Start of Supplied records
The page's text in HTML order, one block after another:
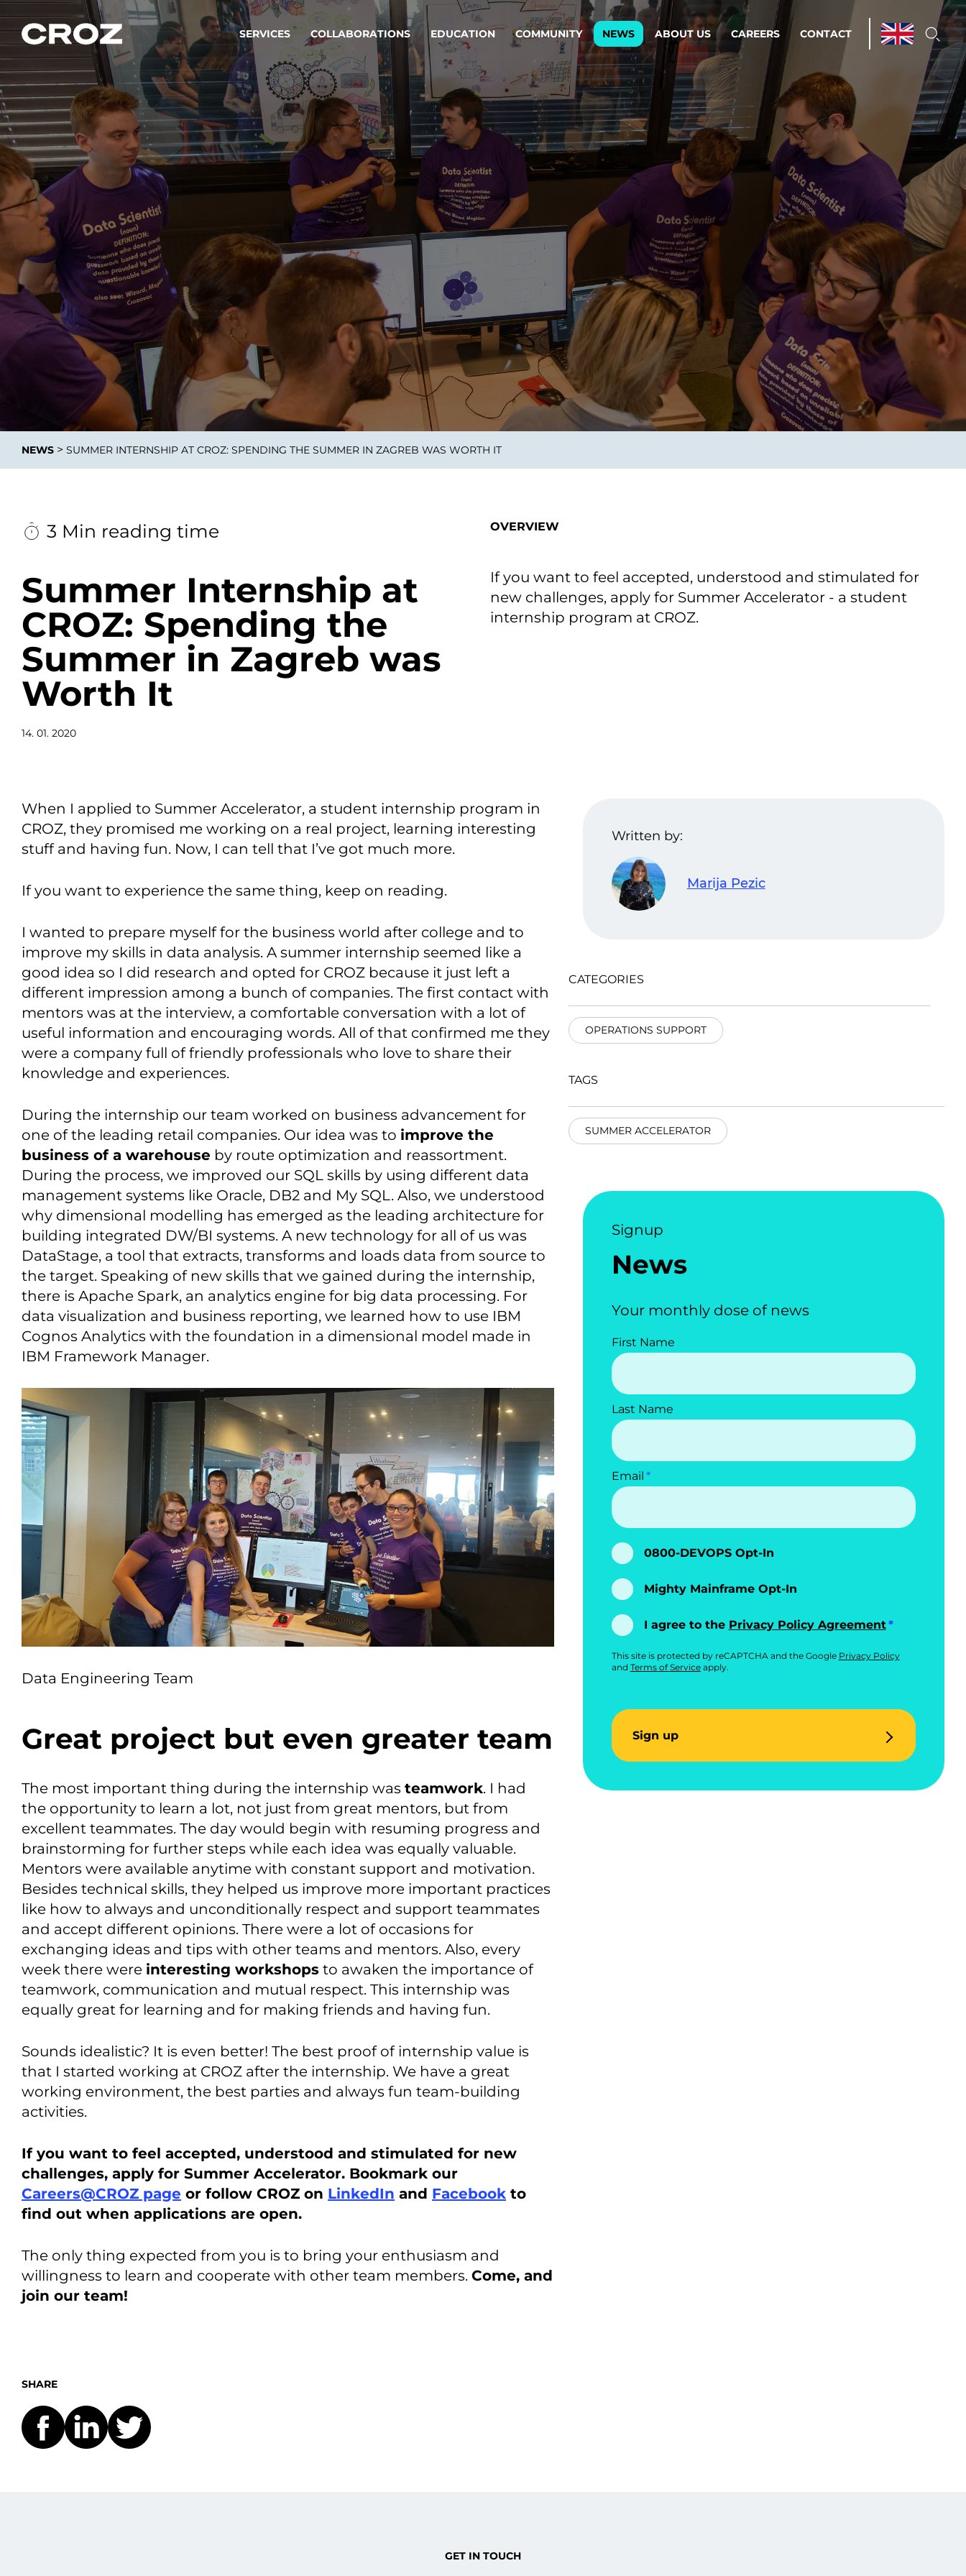
SERVICES
Strategy & service design
Transforming big into
successful products & services.
Operations & Managed Services
Streamline operations.
Step closer to your peace of mind.
Software, Data & AI Engineering
Building products and services that stand the test of time.
Integrations
To integrate means to
Enterprise AI
Adaptive AI strategy
enables businesses to make
smart decisions in real
time.
Cloud Environments
A cloud strategy as a
foundation for scalability.
Infrastructure
Automation
Transform the way IT
operations work for you.
Data Engineering
Improving and scaling
Custom Software &
Product
Mainframe Services Security
COLLABORATIONS EDUCATION COMMUNITY NEWS ABOUT US CAREERS CONTACT
NEWS > SUMMER INTERNSHIP AT CROZ: SPENDING THE SUMMER IN ZAGREB WAS WORTH IT
3 Min reading time
Summer Internship at
CROZ: Spending the
Summer in Zagreb was
Worth It
14. 01. 2020
OVERVIEW
If you want to feel accepted, understood and stimulated for
new challenges, apply for Summer Accelerator - a student
internship program at CROZ.
When I applied to Summer Accelerator, a student internship program in
CROZ, they promised me working on a real project, learning interesting
stuff and having fun. Now, I can tell that I’ve got much more.
If you want to experience the same thing, keep on reading.
I wanted to prepare myself for the business world after college and to
improve my skills in data analysis. A summer internship seemed like a
good idea so I did research and opted for CROZ because it just left a
different impression among a bunch of companies. The first contact with
mentors was at the interview, a comfortable conversation with a lot of
useful information and encouraging words. All of that confirmed me they
were a company full of friendly professionals who love to share their
knowledge and experiences.
During the internship our team worked on business advancement for
one of the leading retail companies. Our idea was to improve the
business of a warehouse by route optimization and reassortment.
During the process, we improved our SQL skills by using different data
management systems like Oracle, DB2 and My SQL. Also, we understood
why dimensional modelling has emerged as the leading architecture for
building integrated DW/BI systems. A new technology for all of us was
DataStage, a tool that extracts, transforms and loads data from source to
the target. Speaking of new skills that we gained during the internship,
there is Apache Spark, an analytics engine for big data processing. For
data visualization and business reporting, we learned how to use IBM
Cognos Analytics with the foundation in a dimensional model made in
IBM Framework Manager.
Data Engineering Team
Great project but even greater team
The most important thing during the internship was teamwork. I had
the opportunity to learn a lot, not just from great mentors, but from
excellent teammates. The day would begin with resuming progress and
brainstorming for further steps while each idea was equally valuable.
Mentors were available anytime with constant support and motivation.
Besides technical skills, they helped us improve more important practices
like how to always and unconditionally respect and support teammates
and accept different opinions. There were a lot of occasions for
exchanging ideas and tips with other teams and mentors. Also, every
week there were interesting workshops to awaken the importance of
teamwork, communication and mutual respect. This internship was
equally great for learning and for making friends and having fun.
Sounds idealistic? It is even better! The best proof of internship value is
that I started working at CROZ after the internship. We have a great
working environment, the best parties and always fun team-building
activities.
If you want to feel accepted, understood and stimulated for new
challenges, apply for Summer Accelerator. Bookmark our
Careers@CROZ page or follow CROZ on LinkedIn and Facebook to
find out when applications are open.
The only thing expected from you is to bring your enthusiasm and
willingness to learn and cooperate with other team members. Come, and
join our team!
Written by:
Marija Pezic
CATEGORIES
OPERATIONS SUPPORT
TAGS
SUMMER ACCELERATOR
Signup
News
Your monthly dose of news
First Name
Last Name
Email
0800-DEVOPS Opt-In
Mighty Mainframe Opt-In
I agree to the Privacy Policy Agreement
This site is protected by reCAPTCHA and the Google Privacy Policy
and Terms of Serviceapply.
Sign up
SHARE
GET IN TOUCH
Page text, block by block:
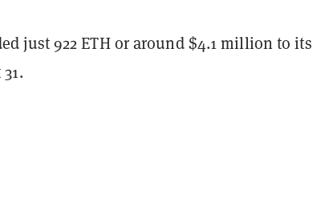
just 922 ETH or around $4.1 million to its
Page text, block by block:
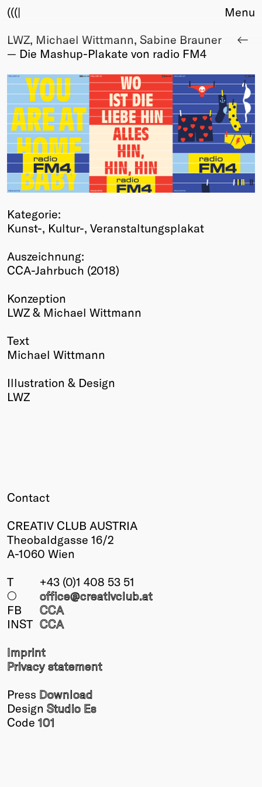
(((|
About
Club
Sponsors
Fair Work
TBD
Events
Upcoming
Past
Membership
Info
Members
Young Creatives
Friends of Creativity
Winners
2026
Past
Annual
Menu
LWZ, Michael Wittmann, Sabine Brauner
— Die Mashup-Plakate von radio FM4
Kategorie:
Kunst-, Kultur-, Veranstaltungsplakat
Auszeichnung:
CCA-Jahrbuch (2018)
Konzeption
LWZ & Michael Wittmann
Text
Michael Wittmann
Illustration & Design
LWZ
Contact
CREATIV CLUB AUSTRIA
Theobaldgasse 16/2
A-1060 Wien
T
+43 (0)1 408 53 51
○
office@creativclub.at
FB
CCA
INST CCA
Imprint
Privacy statement
Press Download
Design Studio Es
Code 101
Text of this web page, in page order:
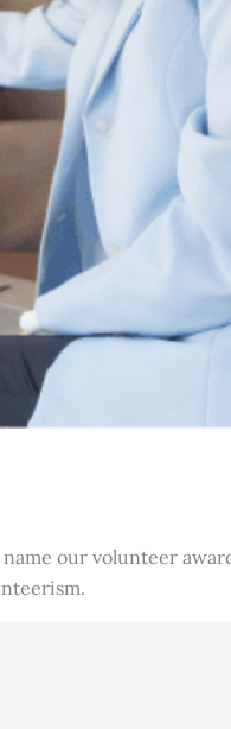
our volunteer
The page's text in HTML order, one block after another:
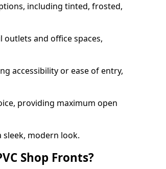
including tinted, frosted,
outlets and office spaces,
accessibility or ease of entry,
providing maximum open
sleek, modern look.
Shop Fronts?
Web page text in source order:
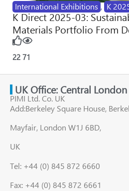
International Exhibitions , K
K Direct 2025-03:
Materials Portfolio From
22 71
UK Office: Central London
PIMI Ltd. Co. UK
Add:Berkeley Square House,
Mayfair, London W1J 6BD,
UK
Tel: +44 (0) 845 872 6660
Fax: +44 (0) 845 872 6661
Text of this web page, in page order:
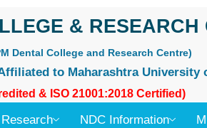
& RESEARCH
Dental College and Research Centre)
to Maharashtra University
& ISO 21001:2018 Certified)
Research NDC Information
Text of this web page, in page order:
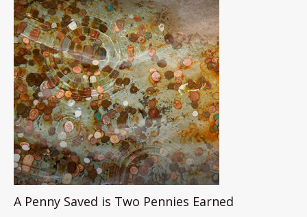
A Penny Saved is Two Pennies Earned
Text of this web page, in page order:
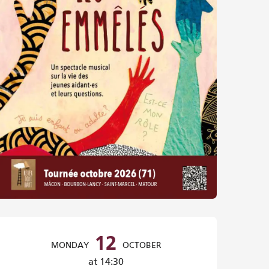
hours & contact
MONDAY 12 OCTOBER
at 14:30
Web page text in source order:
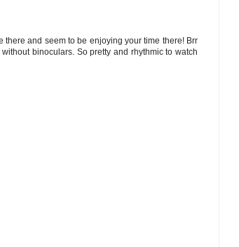
there and seem to be enjoying your time there! Brr
binoculars. So pretty and rhythmic to watch
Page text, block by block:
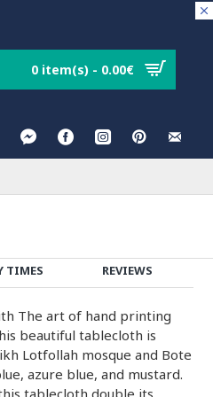
0 item(s) - 0.00€
TIMES REVIEWS
The art of hand printing
beautiful tablecloth is
Lotfollah mosque and Bote
azure blue, and mustard.
tablecloth double its
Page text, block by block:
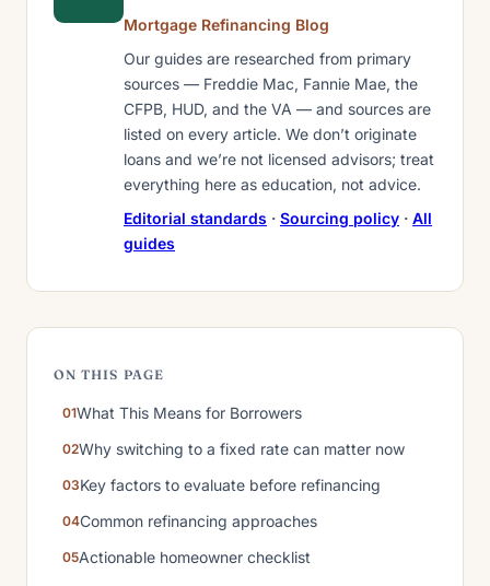
Mortgage Refinancing Blog
Our guides are researched from primary
sources — Freddie Mac, Fannie Mae, the
CFPB, HUD, and the VA — and sources are
listed on every article. We don’t originate
loans and we’re not licensed advisors; treat
everything here as education, not advice.
Editorial standards · Sourcing policy · All
guides
ON THIS PAGE
What This Means for Borrowers
Why switching to a fixed rate can matter now
Key factors to evaluate before refinancing
Common refinancing approaches
Actionable homeowner checklist
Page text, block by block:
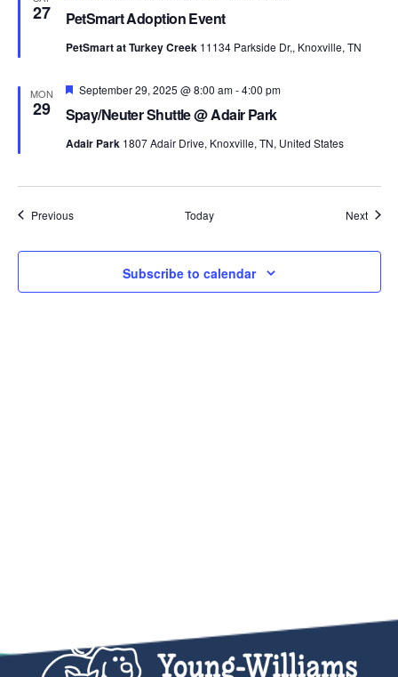
27 PetSmart Adoption Event
PetSmart at Turkey Creek 11134 Parkside Dr,, Knoxville, TN
MON
29 Spay/Neuter Shuttle @ Adair Park
Featured
September 29, 2025 @ 8:00 am-4:00 pm
Adair Park 1807 Adair Drive, Knoxville, TN, United States
PreviousEvents Today Next
Subscribe to calendar
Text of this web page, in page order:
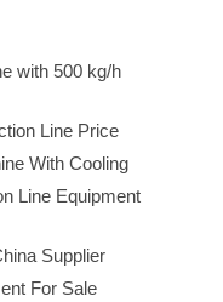
with 500 kg/h
Line Price
With Cooling
Line Equipment
Supplier
For Sale
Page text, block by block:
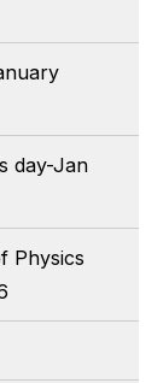
day-Jan
Physics
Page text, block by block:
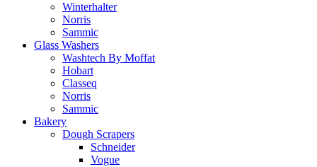
Winterhalter
Norris
Sammic
Glass Washers
Washtech By Moffat
Hobart
Classeq
Norris
Sammic
Bakery
Dough Scrapers
Schneider
Vogue
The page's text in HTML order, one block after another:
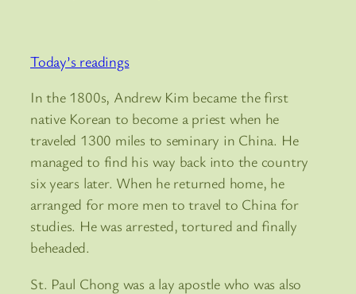
Today’s readings
In the 1800s, Andrew Kim became the first
native Korean to become a priest when he
traveled 1300 miles to seminary in China. He
managed to find his way back into the country
six years later. When he returned home, he
arranged for more men to travel to China for
studies. He was arrested, tortured and finally
beheaded.
St. Paul Chong was a lay apostle who was also
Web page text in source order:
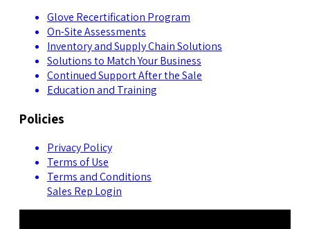
Glove Recertification Program
On-Site Assessments
Inventory and Supply Chain Solutions
Solutions to Match Your Business
Continued Support After the Sale
Education and Training
Policies
Privacy Policy
Terms of Use
Terms and Conditions
Sales Rep Login
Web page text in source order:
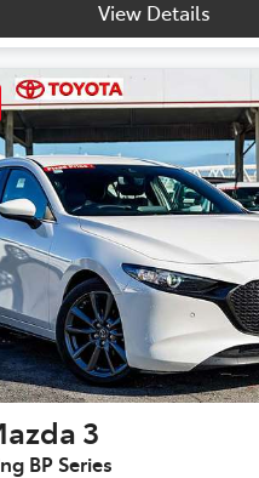
View Details
3
BP Series
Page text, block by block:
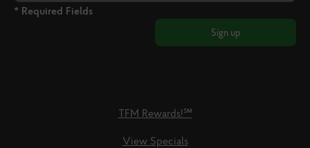
* Required Fields
Sign up
TFM Rewards!℠
View Specials
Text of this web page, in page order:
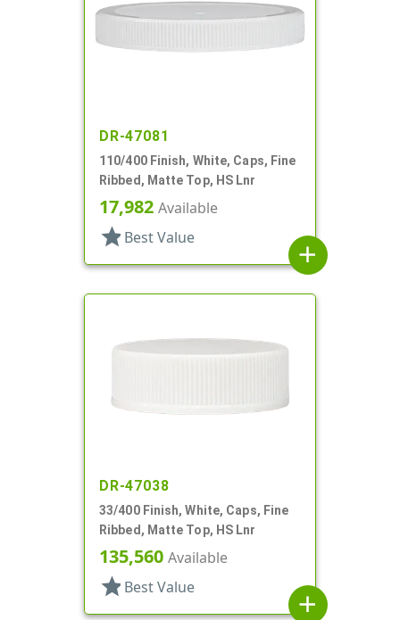
DR-47081
110/400 Finish, White, Caps, Fine
Ribbed, Matte Top, HS Lnr
17,982 Available
star Best Value
add
DR-47038
33/400 Finish, White, Caps, Fine
Ribbed, Matte Top, HS Lnr
135,560 Available
star Best Value
add
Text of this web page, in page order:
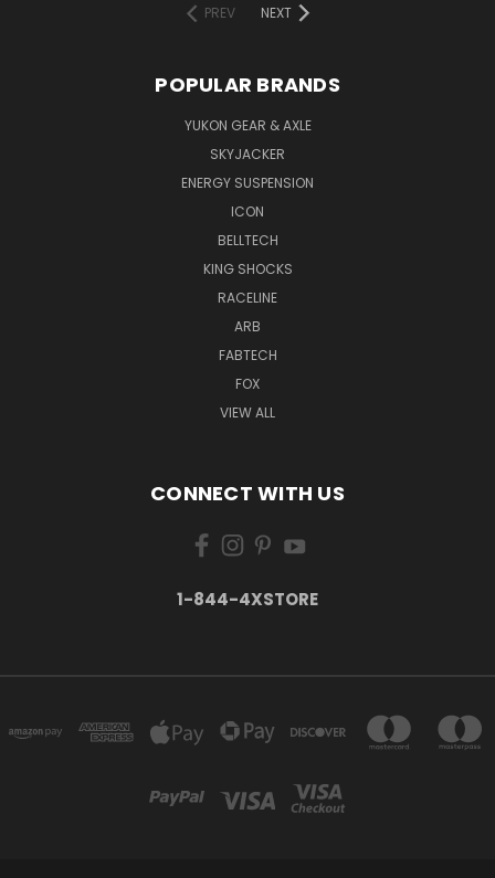
PREV
NEXT
POPULAR BRANDS
YUKON GEAR & AXLE
SKYJACKER
ENERGY SUSPENSION
ICON
BELLTECH
KING SHOCKS
RACELINE
ARB
FABTECH
FOX
VIEW ALL
CONNECT WITH US
1-844-4XSTORE
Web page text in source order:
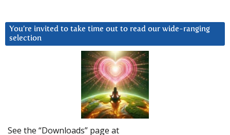
You’re invited to take time out to read our wide-ranging
selection
See the “Downloads” page at
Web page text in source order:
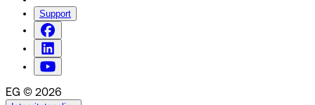
Support
EG © 2026
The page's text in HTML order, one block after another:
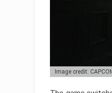
Image credit:
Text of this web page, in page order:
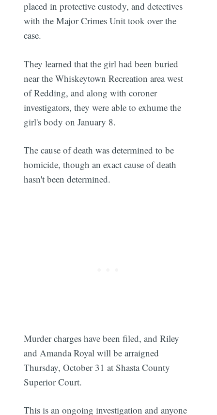
placed in protective custody, and detectives
with the Major Crimes Unit took over the
case.
They learned that the girl had been buried
near the Whiskeytown Recreation area west
of Redding, and along with coroner
investigators, they were able to exhume the
girl's body on January 8.
The cause of death was determined to be
homicide, though an exact cause of death
hasn't been determined.
Murder charges have been filed, and Riley
and Amanda Royal will be arraigned
Thursday, October 31 at Shasta County
Superior Court.
This is an ongoing investigation and anyone
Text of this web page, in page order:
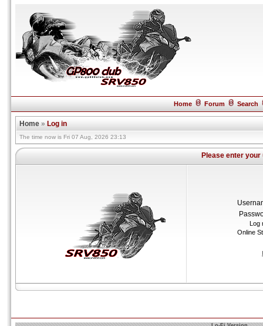
Home Forum Search
Home » Log in
The time now is Fri 07 Aug, 2026 23:13
Please enter
Log
Online
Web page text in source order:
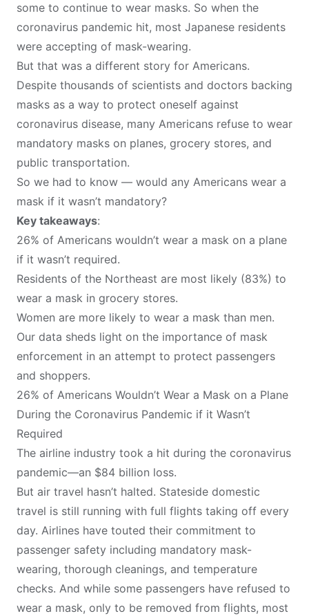
some to continue to wear masks. So when the
coronavirus pandemic hit, most Japanese residents
were accepting of mask-wearing.
But that was a different story for Americans.
Despite thousands of scientists and doctors backing
masks as a way to protect oneself against
coronavirus disease, many Americans refuse to wear
mandatory masks on planes, grocery stores, and
public transportation.
So we had to know — would any Americans wear a
mask if it wasn’t mandatory?
Key takeaways:
26% of Americans wouldn’t wear a mask on a plane
if it wasn’t required.
Residents of the Northeast are most likely (83%) to
wear a mask in grocery stores.
Women are more likely to wear a mask than men.
Our data sheds light on the importance of mask
enforcement in an attempt to protect passengers
and shoppers.
26% of Americans Wouldn’t Wear a Mask on a Plane
During the Coronavirus Pandemic if it Wasn’t
Required
The airline industry took a hit during the coronavirus
pandemic—an $84 billion loss.
But air travel hasn’t halted. Stateside domestic
travel is still running with full flights taking off every
day. Airlines have touted their commitment to
passenger safety including mandatory mask-
wearing, thorough cleanings, and temperature
checks. And while some passengers have refused to
wear a mask, only to be removed from flights, most
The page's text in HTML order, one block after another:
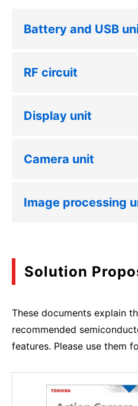
Battery and USB
RF circuit
Display unit
Camera unit
Image processing
Solution
These documents explain
recommended
features. Please use them
End of Supplied records
In the records above, find the line with "Marija Pezic". Print exactly from there through the line with "PIMI Ltd. Co. UK", minus the pictures.

## Answer to this exercise
Marija Pezic
CATEGORIES
OPERATIONS SUPPORT
TAGS
SUMMER ACCELERATOR
Signup
News
Your monthly dose of news
First Name
Last Name
Email
0800-DEVOPS Opt-In
Mighty Mainframe Opt-In
I agree to the Privacy Policy Agreement
This site is protected by reCAPTCHA and the Google Privacy Policy
and Terms of Serviceapply.
Sign up
SHARE
GET IN TOUCH
Page text, block by block:
just 922 ETH or around $4.1 million to its
Page text, block by block:
(((|
About
Club
Sponsors
Fair Work
TBD
Events
Upcoming
Past
Membership
Info
Members
Young Creatives
Friends of Creativity
Winners
2026
Past
Annual
Menu
LWZ, Michael Wittmann, Sabine Brauner
— Die Mashup-Plakate von radio FM4
Kategorie:
Kunst-, Kultur-, Veranstaltungsplakat
Auszeichnung:
CCA-Jahrbuch (2018)
Konzeption
LWZ & Michael Wittmann
Text
Michael Wittmann
Illustration & Design
LWZ
Contact
CREATIV CLUB AUSTRIA
Theobaldgasse 16/2
A-1060 Wien
T
+43 (0)1 408 53 51
○
office@creativclub.at
FB
CCA
INST CCA
Imprint
Privacy statement
Press Download
Design Studio Es
Code 101
Text of this web page, in page order:
our volunteer
The page's text in HTML order, one block after another:
including tinted, frosted,
outlets and office spaces,
accessibility or ease of entry,
providing maximum open
sleek, modern look.
Shop Fronts?
Web page text in source order:
International Exhibitions , K
K Direct 2025-03:
Materials Portfolio From
22 71
UK Office: Central London
PIMI Ltd. Co. UK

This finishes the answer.